Golding wants homework time for Jamaican students
OPPOSITION leader Bruce Golding is calling for schools to allot a specific time for students to do their homework at the end of classes each day.
The Jamaica Labour Party (JLP) president noted that students – especially those from inner-city areas – sometimes find it difficult to do schoolwork at home because of poor living conditions, the absence of parental control or the volatility of the community.
“Inner-city kids have a particular challenge that other children may not have.

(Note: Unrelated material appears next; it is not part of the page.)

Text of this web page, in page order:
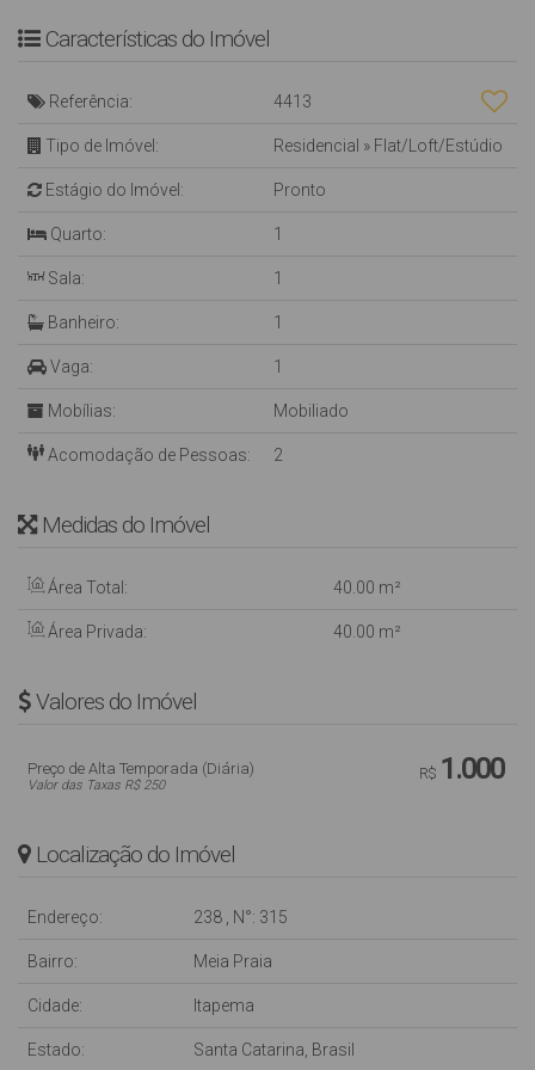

Many of them live in homes that are not conducive to concentrating on their schoolwork,” said Golding, speaking at the opening of a third Kingston Bookshop store on King Street in the capital on Wednesday.
He suggested that schools introduce a system where students are able to remain after school under supervision so that they can do their homework in peace.
“When school is dismissed, the school benches are empty… So they could arrange for a homework session after class,” Golding said. “Give them a chance to tackle the schoolwork in an atmosphere conducive to learning.”
To ease the pressure on teachers, he suggested that volunteers from the National Youth Service (NYS) be recruited to supervise students.
Golding was among a number of people who commended the owners of Kingston Bookshop for keeping its operations downtown at a time when other businesses have opted to relocate.
“So many times businesses, which establish themselves downtown in pursuit of success, uproot themselves (and go) elsewhere. Kingston Bookshop never left downtown, and continues to invest in downtown,” the JLP boss said.
Morin Seymour, executive director of the Kingston Restoration Committee, also lauded Kingston Bookshop for its efforts at uplifting downtown Kingston.
“Any intervention and investment of this sort in the city helps to reposition downtown as the business centre of the city,” he said.
Winston ‘Bunny’ Witter, the People’s National Party (PNP) caretaker for the West Kingston Division, encouraged the private sector and the government to invest in people who live and work downtown in order to facilitate the revitalisation of the area.
But Golding noted that any effort to redevelop downtown would have to address other needs of the area and not just those of the people.
“I don’t think that we have to take that patronising approach.
Redeveloping an urban area that has fallen from the table the way downtown Kingston has is not elementary,” he said.
He urged that in redeveloping the area, care be taken to ensure people are not displaced.
“We have to reintegrate uptown with downtown,” he said.